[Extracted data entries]

================

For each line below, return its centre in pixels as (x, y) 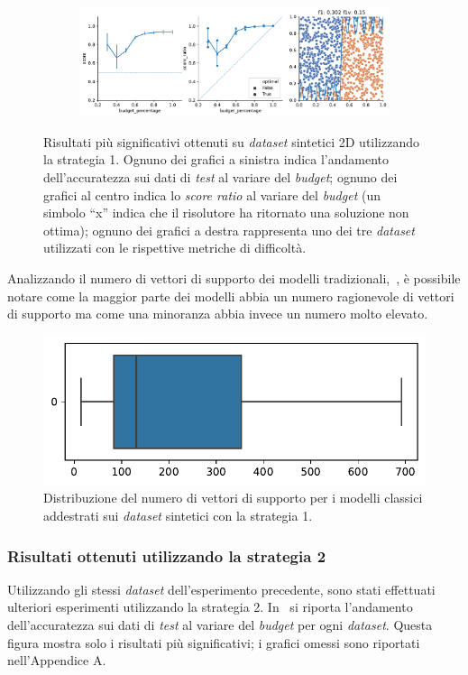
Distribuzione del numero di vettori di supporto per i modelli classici (233, 498)
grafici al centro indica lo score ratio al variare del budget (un (212, 194)
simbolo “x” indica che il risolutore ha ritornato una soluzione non (226, 213)
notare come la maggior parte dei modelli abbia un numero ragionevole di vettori (231, 296)
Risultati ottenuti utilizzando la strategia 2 (167, 555)
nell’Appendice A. (57, 660)
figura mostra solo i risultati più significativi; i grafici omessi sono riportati (214, 642)
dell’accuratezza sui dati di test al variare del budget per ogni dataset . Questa (220, 624)
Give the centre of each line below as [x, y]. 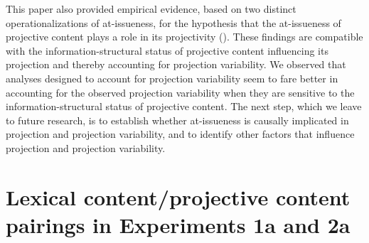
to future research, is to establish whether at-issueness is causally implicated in [177, 120]
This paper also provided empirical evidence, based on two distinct [151, 9]
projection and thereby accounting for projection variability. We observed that [176, 64]
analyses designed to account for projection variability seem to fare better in [172, 78]
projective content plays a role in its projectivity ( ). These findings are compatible [184, 37]
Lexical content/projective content [178, 196]
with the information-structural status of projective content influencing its [167, 50]
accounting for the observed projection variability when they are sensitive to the [180, 92]
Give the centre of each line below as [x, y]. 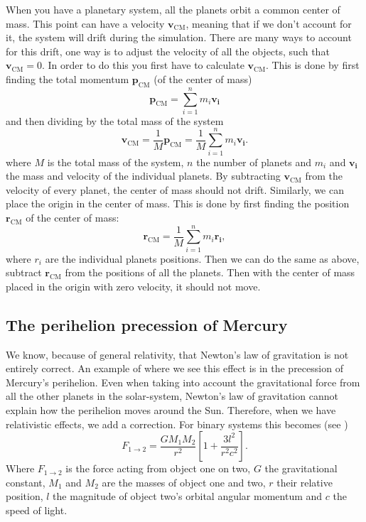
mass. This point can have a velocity [85, 23]
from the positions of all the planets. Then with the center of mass [210, 272]
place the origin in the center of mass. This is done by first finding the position [178, 203]
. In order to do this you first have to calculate [143, 65]
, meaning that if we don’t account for [269, 23]
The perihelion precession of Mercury [147, 324]
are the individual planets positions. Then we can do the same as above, [202, 258]
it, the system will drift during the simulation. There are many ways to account [179, 37]
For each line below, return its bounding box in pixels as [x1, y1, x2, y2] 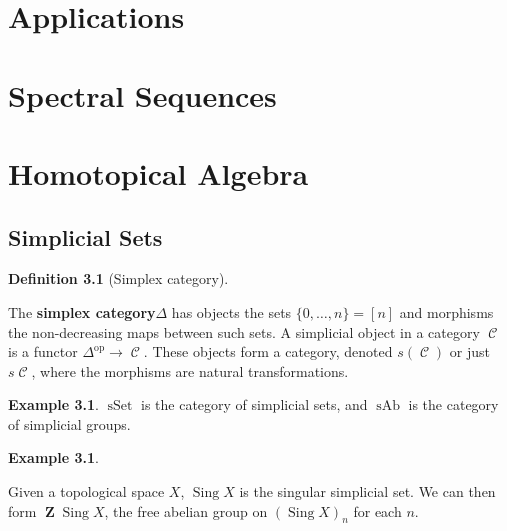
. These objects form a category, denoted [143, 341, 393, 362]
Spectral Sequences [8, 74, 277, 115]
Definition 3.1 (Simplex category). [8, 268, 229, 289]
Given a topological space [8, 481, 165, 502]
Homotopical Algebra [8, 152, 309, 193]
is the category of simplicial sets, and [140, 394, 368, 415]
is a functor [8, 341, 78, 362]
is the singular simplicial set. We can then [239, 481, 496, 502]
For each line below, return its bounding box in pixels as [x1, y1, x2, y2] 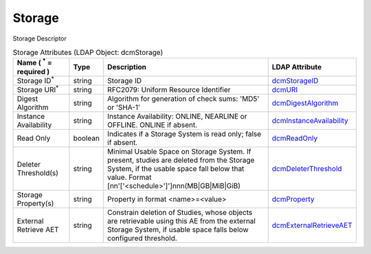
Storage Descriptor [12, 34, 67, 43]
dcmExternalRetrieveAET [271, 220, 353, 230]
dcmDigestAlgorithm [271, 98, 339, 108]
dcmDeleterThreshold [271, 164, 343, 174]
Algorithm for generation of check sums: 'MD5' [107, 94, 260, 104]
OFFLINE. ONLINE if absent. [107, 120, 198, 130]
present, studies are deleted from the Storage [107, 155, 255, 165]
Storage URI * [16, 83, 59, 95]
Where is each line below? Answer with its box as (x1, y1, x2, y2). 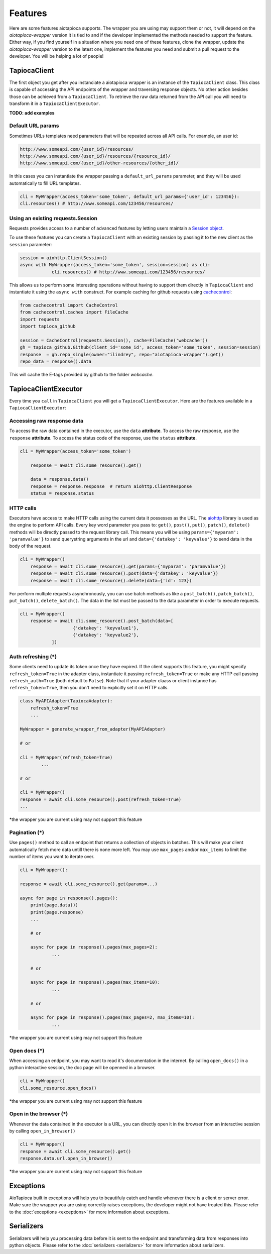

================

» Exercise goal
Could you repeat the entries word for word, skipping the pictures they contain?

» Answer box
For each line below, return its centre in pixels as (x, y) 
Distribuzione del numero di vettori di supporto per i modelli classici (233, 498)
grafici al centro indica lo score ratio al variare del budget (un (212, 194)
simbolo “x” indica che il risolutore ha ritornato una soluzione non (226, 213)
notare come la maggior parte dei modelli abbia un numero ragionevole di vettori (231, 296)
Risultati ottenuti utilizzando la strategia 2 (167, 555)
nell’Appendice A. (57, 660)
figura mostra solo i risultati più significativi; i grafici omessi sono riportati (214, 642)
dell’accuratezza sui dati di test al variare del budget per ogni dataset . Questa (220, 624)
Give the centre of each line below as [x, y]. 
to future research, is to establish whether at-issueness is causally implicated in [177, 120]
This paper also provided empirical evidence, based on two distinct [151, 9]
projection and thereby accounting for projection variability. We observed that [176, 64]
analyses designed to account for projection variability seem to fare better in [172, 78]
projective content plays a role in its projectivity ( ). These findings are compatible [184, 37]
Lexical content/projective content [178, 196]
with the information-structural status of projective content influencing its [167, 50]
accounting for the observed projection variability when they are sensitive to the [180, 92]
Give the centre of each line below as [x, y]. 
mass. This point can have a velocity [85, 23]
from the positions of all the planets. Then with the center of mass [210, 272]
place the origin in the center of mass. This is done by first finding the position [178, 203]
. In order to do this you first have to calculate [143, 65]
, meaning that if we don’t account for [269, 23]
The perihelion precession of Mercury [147, 324]
are the individual planets positions. Then we can do the same as above, [202, 258]
it, the system will drift during the simulation. There are many ways to account [179, 37]
For each line below, return its bounding box in pixels as [x1, y1, x2, y2] 
. These objects form a category, denoted [143, 341, 393, 362]
Spectral Sequences [8, 74, 277, 115]
Definition 3.1 (Simplex category). [8, 268, 229, 289]
Given a topological space [8, 481, 165, 502]
Homotopical Algebra [8, 152, 309, 193]
is the category of simplicial sets, and [140, 394, 368, 415]
is a functor [8, 341, 78, 362]
is the singular simplicial set. We can then [239, 481, 496, 502]
For each line below, return its bounding box in pixels as [x1, y1, x2, y2] 
Storage Descriptor [12, 34, 67, 43]
dcmExternalRetrieveAET [271, 220, 353, 230]
dcmDigestAlgorithm [271, 98, 339, 108]
dcmDeleterThreshold [271, 164, 343, 174]
Algorithm for generation of check sums: 'MD5' [107, 94, 260, 104]
OFFLINE. ONLINE if absent. [107, 120, 198, 130]
present, studies are deleted from the Storage [107, 155, 255, 165]
Storage URI * [16, 83, 59, 95]
Where is each line below? Answer with its box as (x1, y1, x2, y2). 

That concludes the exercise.